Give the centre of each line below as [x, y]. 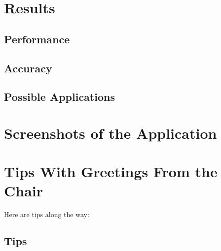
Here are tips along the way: [47, 214]
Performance [37, 39]
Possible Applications [59, 97]
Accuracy [28, 68]
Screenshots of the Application [110, 133]
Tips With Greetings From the [111, 172]
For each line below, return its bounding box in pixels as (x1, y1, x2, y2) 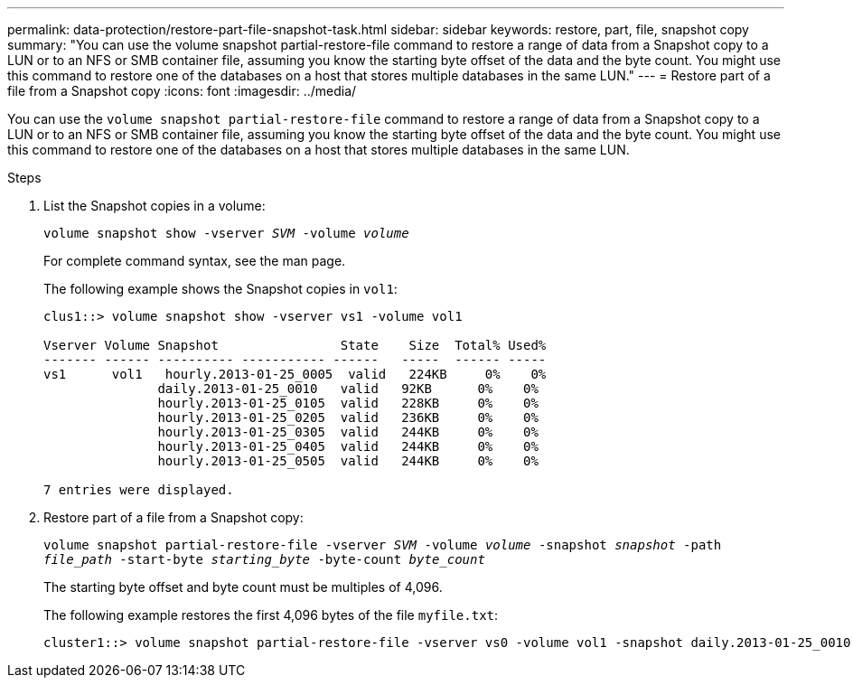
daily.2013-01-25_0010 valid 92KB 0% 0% (157, 381, 539, 396)
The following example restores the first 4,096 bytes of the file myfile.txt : (43, 607, 499, 623)
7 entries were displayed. (43, 483, 234, 497)
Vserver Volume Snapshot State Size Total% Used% (43, 338, 547, 352)
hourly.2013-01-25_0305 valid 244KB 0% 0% (157, 425, 539, 439)
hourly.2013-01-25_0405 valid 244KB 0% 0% (157, 439, 539, 454)
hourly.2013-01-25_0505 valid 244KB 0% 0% (157, 454, 539, 468)
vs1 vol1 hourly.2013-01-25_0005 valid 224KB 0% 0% (43, 367, 547, 381)
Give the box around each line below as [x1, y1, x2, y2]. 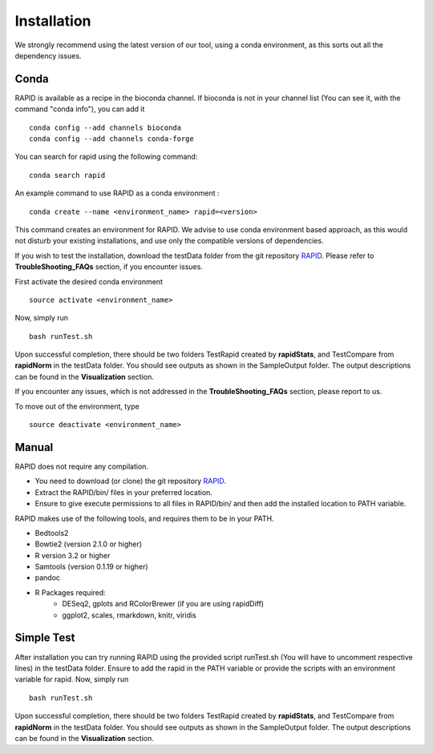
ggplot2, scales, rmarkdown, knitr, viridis [62, 610, 196, 620]
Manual [14, 441, 54, 454]
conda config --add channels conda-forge [29, 135, 194, 143]
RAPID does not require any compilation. [14, 461, 148, 471]
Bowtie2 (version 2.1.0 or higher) [34, 539, 143, 549]
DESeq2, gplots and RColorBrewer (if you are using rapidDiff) [62, 599, 265, 609]
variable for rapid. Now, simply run [14, 674, 129, 684]
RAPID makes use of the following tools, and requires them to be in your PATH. [14, 513, 274, 523]
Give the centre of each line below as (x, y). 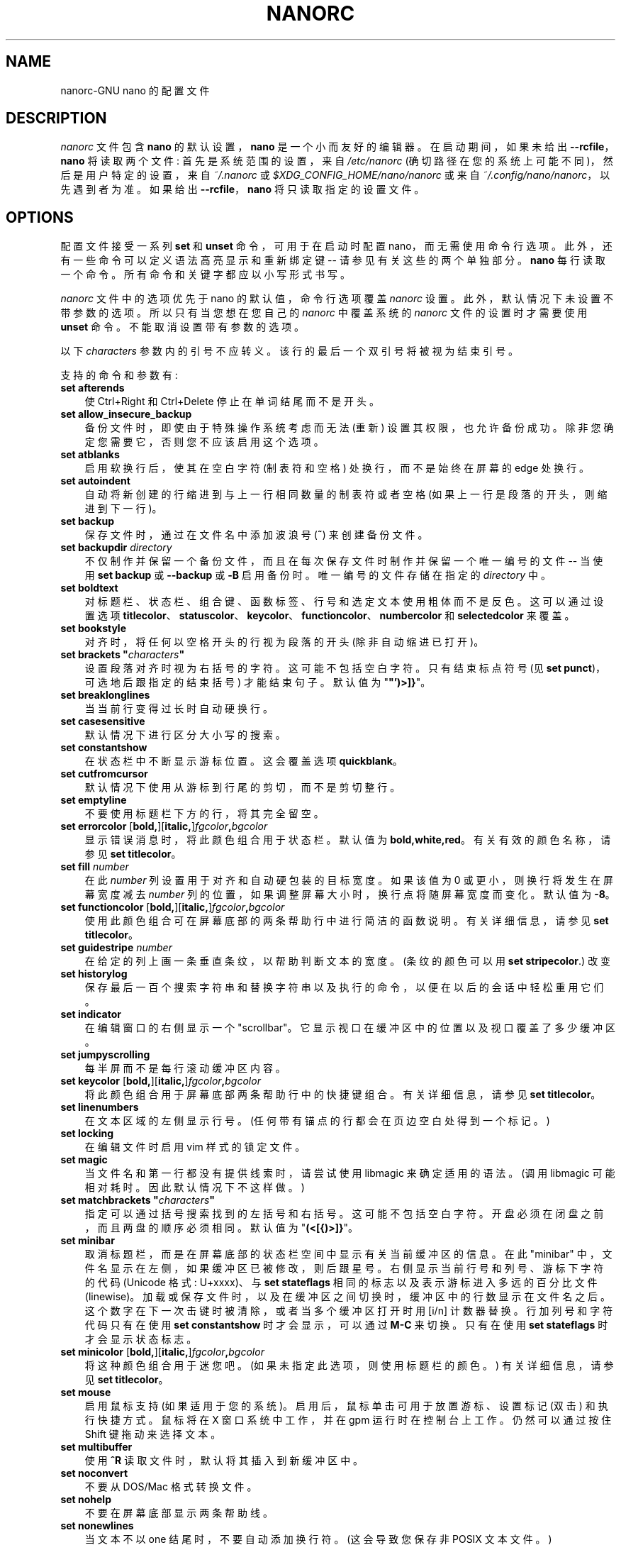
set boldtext (89, 588)
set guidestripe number (116, 948)
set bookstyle (94, 628)
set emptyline (94, 800)
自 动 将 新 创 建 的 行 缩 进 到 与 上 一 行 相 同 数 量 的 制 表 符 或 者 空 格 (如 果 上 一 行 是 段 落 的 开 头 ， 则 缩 (346, 494)
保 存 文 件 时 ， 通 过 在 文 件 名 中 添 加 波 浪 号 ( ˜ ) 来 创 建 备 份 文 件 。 (256, 535)
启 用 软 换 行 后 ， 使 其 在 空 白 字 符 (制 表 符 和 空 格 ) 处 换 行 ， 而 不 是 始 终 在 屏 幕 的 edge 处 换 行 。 (337, 468)
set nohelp (86, 1500)
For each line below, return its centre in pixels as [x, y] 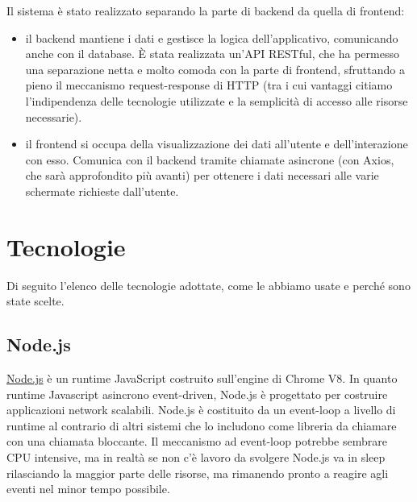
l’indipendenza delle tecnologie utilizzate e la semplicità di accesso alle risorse [217, 100]
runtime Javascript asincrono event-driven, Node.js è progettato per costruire [197, 394]
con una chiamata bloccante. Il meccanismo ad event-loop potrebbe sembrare [197, 441]
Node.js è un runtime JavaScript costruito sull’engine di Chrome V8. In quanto [202, 378]
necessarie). [54, 116]
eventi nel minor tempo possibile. [88, 489]
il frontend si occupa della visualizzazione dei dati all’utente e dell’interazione [217, 144]
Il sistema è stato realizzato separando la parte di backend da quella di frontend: [206, 10]
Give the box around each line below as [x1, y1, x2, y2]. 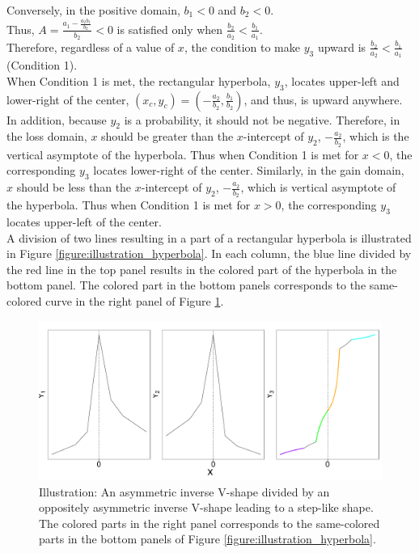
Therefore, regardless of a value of [6, 38, 175, 55]
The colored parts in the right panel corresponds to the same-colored [39, 514, 380, 531]
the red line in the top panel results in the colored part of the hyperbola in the [6, 260, 397, 277]
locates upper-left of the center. [6, 213, 162, 230]
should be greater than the [101, 128, 234, 145]
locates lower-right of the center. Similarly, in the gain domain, [93, 162, 404, 179]
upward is [317, 38, 366, 55]
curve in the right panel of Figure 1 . [45, 293, 224, 310]
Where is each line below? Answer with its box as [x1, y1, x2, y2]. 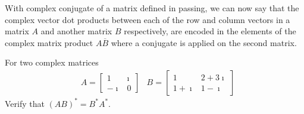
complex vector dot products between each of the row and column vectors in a [5, 13, 290, 25]
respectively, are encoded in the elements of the [124, 25, 296, 37]
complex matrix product [5, 36, 93, 48]
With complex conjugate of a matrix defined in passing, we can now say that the [5, 2, 299, 14]
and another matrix [40, 25, 112, 37]
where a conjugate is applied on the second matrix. [111, 36, 297, 48]
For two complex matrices [5, 56, 99, 69]
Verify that [5, 97, 45, 109]
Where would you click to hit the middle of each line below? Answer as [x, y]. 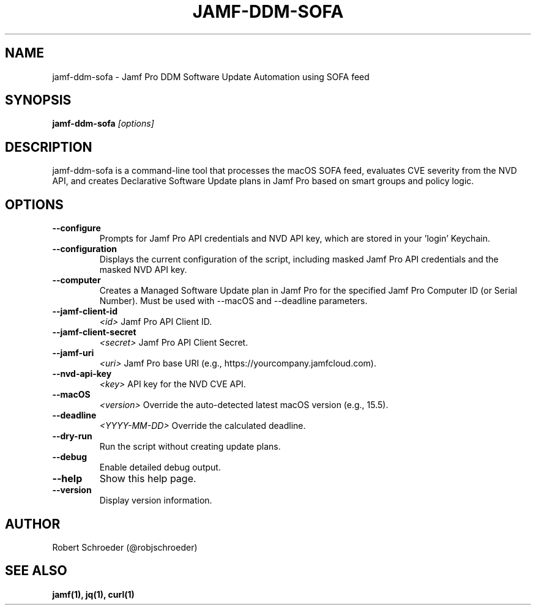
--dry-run [72, 436]
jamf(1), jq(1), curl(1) [93, 594]
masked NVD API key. [143, 270]
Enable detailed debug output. [160, 467]
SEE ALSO [36, 571]
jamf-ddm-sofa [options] [103, 124]
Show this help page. [148, 479]
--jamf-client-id [85, 311]
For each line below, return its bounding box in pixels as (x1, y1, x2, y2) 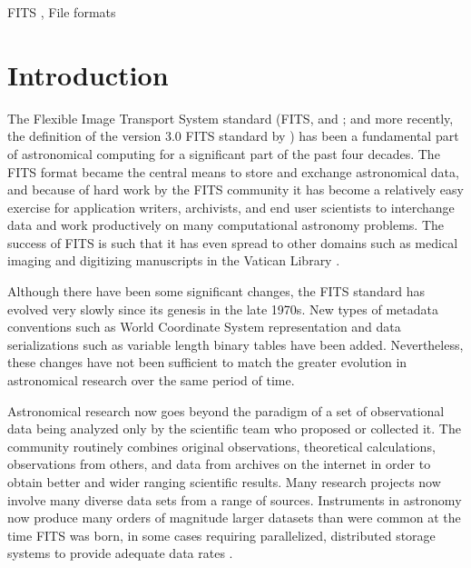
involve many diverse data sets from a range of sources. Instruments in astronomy (7, 490, 462, 509)
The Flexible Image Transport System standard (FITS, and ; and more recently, (7, 108, 454, 127)
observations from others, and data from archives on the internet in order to (7, 454, 431, 473)
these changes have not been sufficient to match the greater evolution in (7, 353, 407, 372)
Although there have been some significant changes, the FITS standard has (7, 282, 425, 301)
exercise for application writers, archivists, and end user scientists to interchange (7, 197, 455, 216)
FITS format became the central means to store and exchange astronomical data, (7, 162, 459, 181)
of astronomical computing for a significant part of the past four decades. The (7, 144, 440, 163)
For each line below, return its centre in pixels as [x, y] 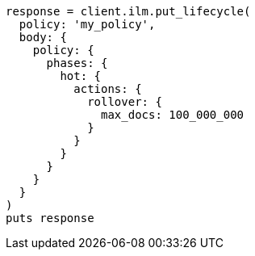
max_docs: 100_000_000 [173, 115]
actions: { [108, 89]
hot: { [81, 76]
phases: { [77, 63]
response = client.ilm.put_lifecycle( [128, 11]
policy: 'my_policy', [87, 24]
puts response [50, 218]
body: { [43, 37]
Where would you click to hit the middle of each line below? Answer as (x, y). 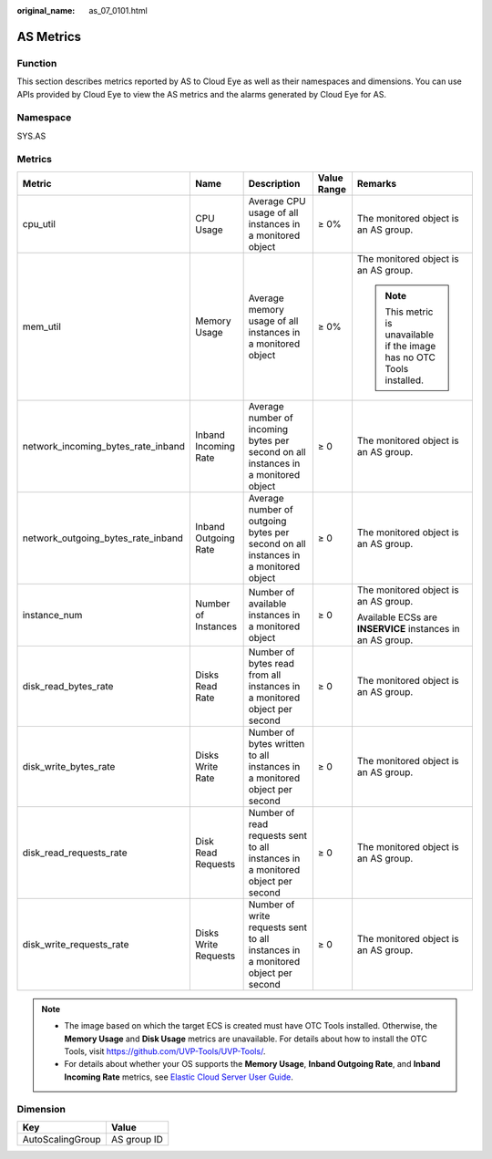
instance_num (52, 615)
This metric (409, 312)
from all (265, 675)
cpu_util (39, 223)
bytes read (272, 663)
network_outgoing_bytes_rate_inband (103, 538)
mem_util (41, 326)
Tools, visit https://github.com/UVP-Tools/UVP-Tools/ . (165, 1051)
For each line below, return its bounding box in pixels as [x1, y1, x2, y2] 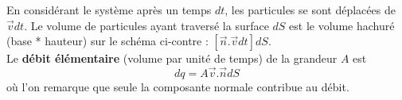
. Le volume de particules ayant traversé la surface [24, 17, 269, 33]
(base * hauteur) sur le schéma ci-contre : [6, 33, 209, 49]
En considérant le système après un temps [6, 2, 212, 17]
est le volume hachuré [289, 17, 395, 33]
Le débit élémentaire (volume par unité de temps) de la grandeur [6, 50, 338, 67]
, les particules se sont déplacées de [224, 2, 396, 17]
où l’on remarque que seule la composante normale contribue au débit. [6, 79, 349, 94]
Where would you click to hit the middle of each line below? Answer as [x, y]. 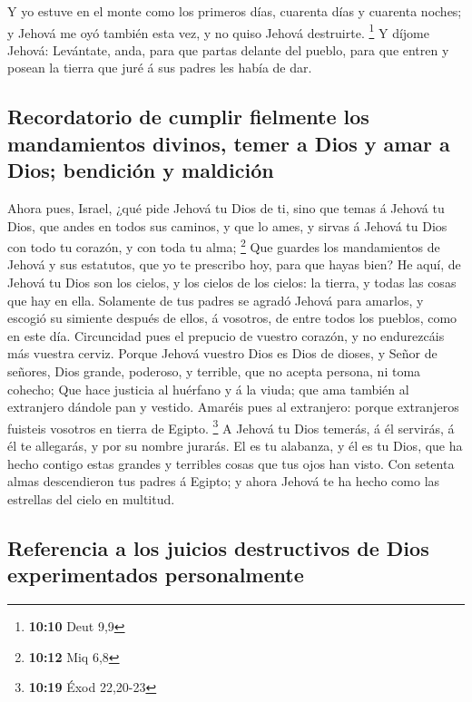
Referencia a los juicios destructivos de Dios [218, 547]
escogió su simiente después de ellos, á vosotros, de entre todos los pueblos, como [232, 318]
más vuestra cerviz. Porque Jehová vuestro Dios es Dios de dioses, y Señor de [222, 353]
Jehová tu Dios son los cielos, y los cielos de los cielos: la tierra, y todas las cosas [232, 283]
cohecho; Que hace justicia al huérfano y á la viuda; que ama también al [208, 389]
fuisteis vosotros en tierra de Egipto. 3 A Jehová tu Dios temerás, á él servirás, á [231, 426]
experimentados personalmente [156, 575]
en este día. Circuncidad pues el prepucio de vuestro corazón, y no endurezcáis [226, 335]
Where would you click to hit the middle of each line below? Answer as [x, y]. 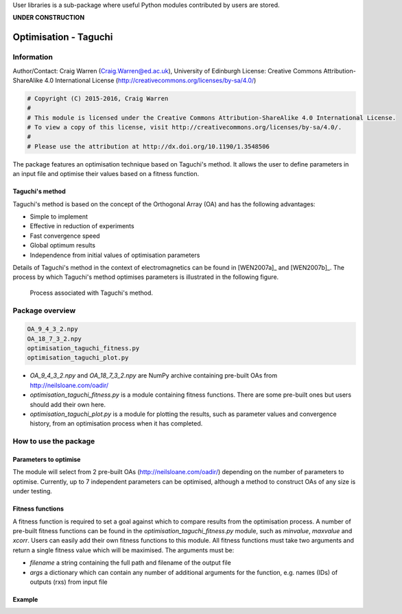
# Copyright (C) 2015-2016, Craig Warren [98, 98]
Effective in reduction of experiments [82, 226]
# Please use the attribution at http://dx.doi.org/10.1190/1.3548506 [149, 146]
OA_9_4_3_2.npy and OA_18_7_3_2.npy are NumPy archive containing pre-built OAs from [154, 376]
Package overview [44, 310]
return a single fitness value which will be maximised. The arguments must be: [123, 550]
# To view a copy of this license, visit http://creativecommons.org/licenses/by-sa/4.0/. [185, 127]
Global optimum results [63, 245]
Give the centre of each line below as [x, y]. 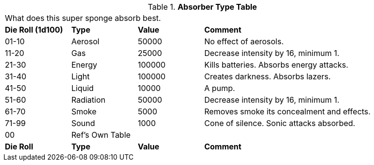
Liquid [83, 88]
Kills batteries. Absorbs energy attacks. [276, 65]
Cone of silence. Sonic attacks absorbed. [280, 123]
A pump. [220, 88]
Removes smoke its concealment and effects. [287, 111]
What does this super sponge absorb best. [83, 18]
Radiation [88, 100]
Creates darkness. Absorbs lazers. [268, 76]
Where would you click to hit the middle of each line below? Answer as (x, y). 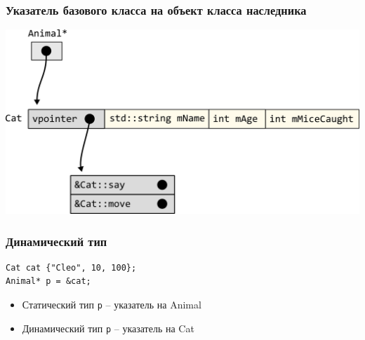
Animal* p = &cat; (48, 281)
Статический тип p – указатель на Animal (112, 305)
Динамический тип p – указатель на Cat (108, 328)
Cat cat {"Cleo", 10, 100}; (71, 267)
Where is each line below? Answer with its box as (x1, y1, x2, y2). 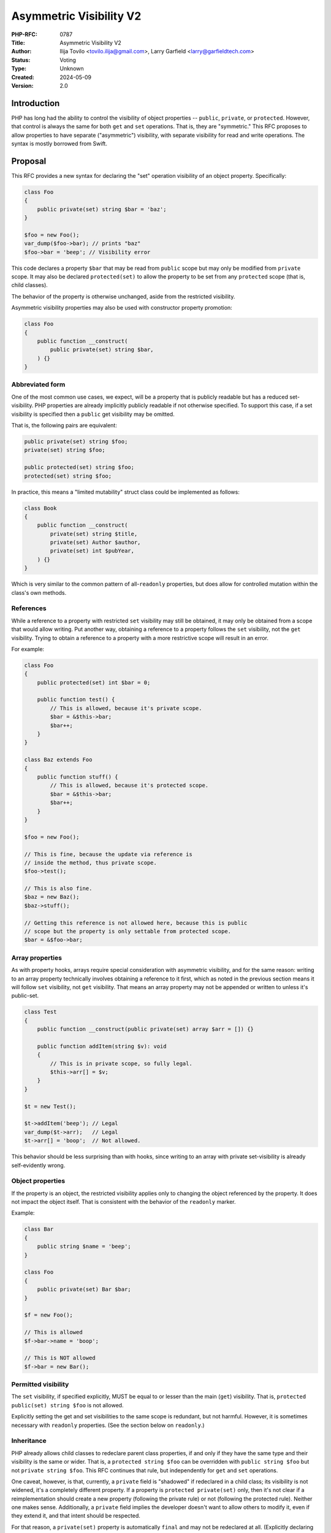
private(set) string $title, (50, 530, 138, 537)
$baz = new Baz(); (24, 893, 80, 901)
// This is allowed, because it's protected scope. (50, 782, 209, 789)
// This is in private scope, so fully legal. (50, 1060, 192, 1067)
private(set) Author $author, (50, 539, 141, 546)
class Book (24, 505, 57, 511)
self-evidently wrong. (11, 1161, 66, 1169)
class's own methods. (11, 589, 67, 596)
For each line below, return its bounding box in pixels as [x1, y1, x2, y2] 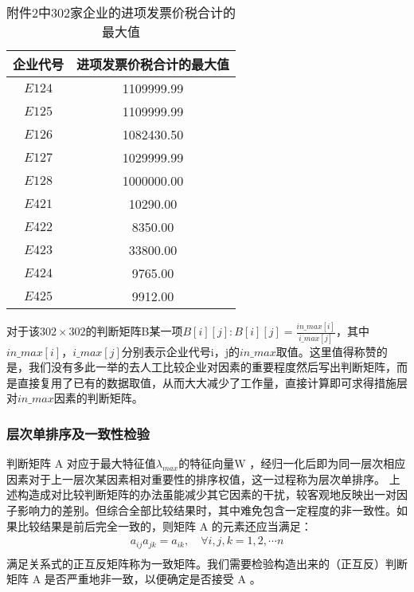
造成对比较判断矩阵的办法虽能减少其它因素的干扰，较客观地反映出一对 [28, 486, 396, 503]
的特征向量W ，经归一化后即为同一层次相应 [178, 455, 406, 472]
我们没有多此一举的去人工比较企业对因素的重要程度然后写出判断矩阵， [28, 359, 396, 375]
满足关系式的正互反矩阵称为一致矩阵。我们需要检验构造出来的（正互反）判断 [6, 555, 408, 571]
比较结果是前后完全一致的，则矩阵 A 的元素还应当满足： [17, 517, 312, 534]
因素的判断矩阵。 [53, 390, 143, 406]
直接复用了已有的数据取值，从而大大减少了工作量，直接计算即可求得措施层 [17, 374, 408, 390]
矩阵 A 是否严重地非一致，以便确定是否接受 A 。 [6, 570, 261, 587]

§ Exercise directions: Now transcribe the lines above exactly, starting at the line containing "A pump. [220, 88]" and ending at the line containing "我们没有多此一举的去人工比较企业对因素的重要程度然后写出判断矩阵， [28, 359, 396, 375]", both lines included, pictures excluded.

§ Response to this exercise:
A pump. [220, 88]
Removes smoke its concealment and effects. [287, 111]
What does this super sponge absorb best. [83, 18]
Radiation [88, 100]
Creates darkness. Absorbs lazers. [268, 76]
Where would you click to hit the middle of each line below? Answer as (x, y). 
Animal* p = &cat; (48, 281)
Статический тип p – указатель на Animal (112, 305)
Динамический тип p – указатель на Cat (108, 328)
Cat cat {"Cleo", 10, 100}; (71, 267)
Where is each line below? Answer with its box as (x1, y1, x2, y2). 
private(set) string $title, (50, 530, 138, 537)
$baz = new Baz(); (24, 893, 80, 901)
// This is allowed, because it's protected scope. (50, 782, 209, 789)
// This is in private scope, so fully legal. (50, 1060, 192, 1067)
private(set) Author $author, (50, 539, 141, 546)
class Book (24, 505, 57, 511)
self-evidently wrong. (11, 1161, 66, 1169)
class's own methods. (11, 589, 67, 596)
For each line below, return its bounding box in pixels as [x1, y1, x2, y2] 
造成对比较判断矩阵的办法虽能减少其它因素的干扰，较客观地反映出一对 [28, 486, 396, 503]
的特征向量W ，经归一化后即为同一层次相应 [178, 455, 406, 472]
我们没有多此一举的去人工比较企业对因素的重要程度然后写出判断矩阵， [28, 359, 396, 375]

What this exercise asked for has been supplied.